The pharmaceutical sector in Brazil faces a pivotal moment as Brazilian and foreign pharmaceutical companies clash over the extension of 63 pharmaceutical patents. It all began in a 2021, when the Federal Supreme Court (STF) ruled unconstitutional the patent term extension previously granted under Article 40 of the Industrial Property Law (LPI). This decision has broad implications for the Brazilian pharmaceutical market, potentially impacting drug prices, market competition, and innovation incentives.
Historically, LPI stated that patents would have a term of 20 years from the filing date, offering a safeguard, since, if the Brazilian Patent and Trademark Office (BPTO) took more than ten years to approve a patent application, the patent holder could be granted an additional period beyond the standard term. This provision was meant to compensate patent holders for delays in the approval process, ensuring they received a minimum period of protection.
The STF, however, ruled this mechanism unconstitutional, arguing that it would affect public access to affordable medications and stifled competition. The decision was issued with prospective effect, meaning it primarily affected patents granted after the decision, but it also applied retroactively in cases concerning pharmaceutical products. This retroactive application sparked the current dispute, as companies seek clarity on whether their existing patent protections can be preserved.
Retroactive application of judicial decisions in patent law is a complex issue, as it can upend established expectations and business models built on long-standing legal interpretations. The companies argue that patents granted under the previous understanding should not be stripped of their extended protection. Doing so, as they contend, would infringe upon legal certainty and undermine investor confidence in Brazil. On the other hand, critics maintain that public interest in accessing affordable medication justifies revisiting the patent terms.
The pharmaceutical industry relies heavily on IP protections to recoup research and development costs. Drug discovery and testing are costly and time-consuming, and patent exclusivity is often the only incentive for companies to invest in developing new treatments. However, public health advocates argue that extended patent protection delays the entry of affordable generic drugs into the market, limiting access to essential medications for millions of Brazilians.

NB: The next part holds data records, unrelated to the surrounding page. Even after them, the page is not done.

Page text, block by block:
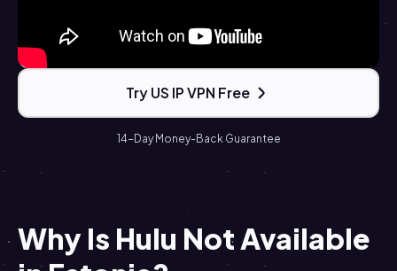
Try US IP VPN Free
14-Day Money-Back Guarantee
Why Is Hulu Not Available
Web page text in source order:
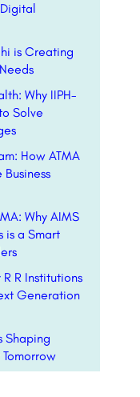
is Creating
Why IIPH-
Solve
How ATMA
Why AIMS
is a Smart
R Institutions
Generation
Shaping
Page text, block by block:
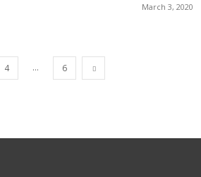
March 3, 2020
4 ... 6
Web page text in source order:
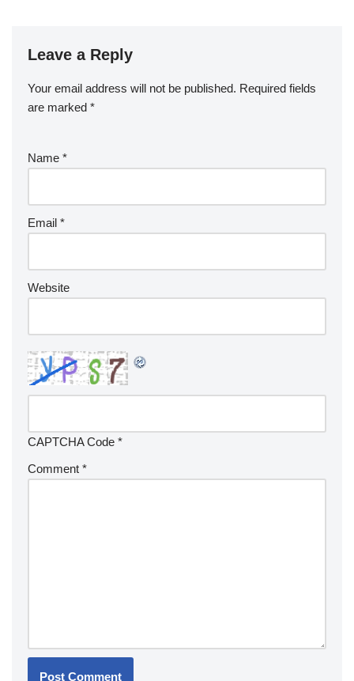
Leave a Reply
Your email address will not be published. Required fields
are marked *
Name *
Email *
Website
CAPTCHA Code *
Comment *

The BPTO plays a central role in this dispute. As the responsible bureau for patent administration, it must navigate a challenging legal landscape to reconcile the STF’s decision with the pharmaceutical industry’s reliance on patent protections. Since the ruling, the BPTO has been cautious in handling pharmaceutical patents that were previously subject to extended terms, awaiting further judicial clarification.
For the pharmaceutical companies, this dispute will set a significant precedent for IP policies. A ruling favoring retroactive reduction of patent terms could open the door to more generic competition, but it may also discourage foreign investment in the country. A decision favoring patent holders could ensure a stable business environment but risk backlash over drug pricing and access.
As a BRICS member, Brazil often takes a unique approach to balancing IP protections with public health needs, and this case exemplifies it. Global pharmaceutical companies are closely monitoring the handling of this case, as it could prompt similar challenges in other countries where patent term extensions are granted to offset regulatory delays.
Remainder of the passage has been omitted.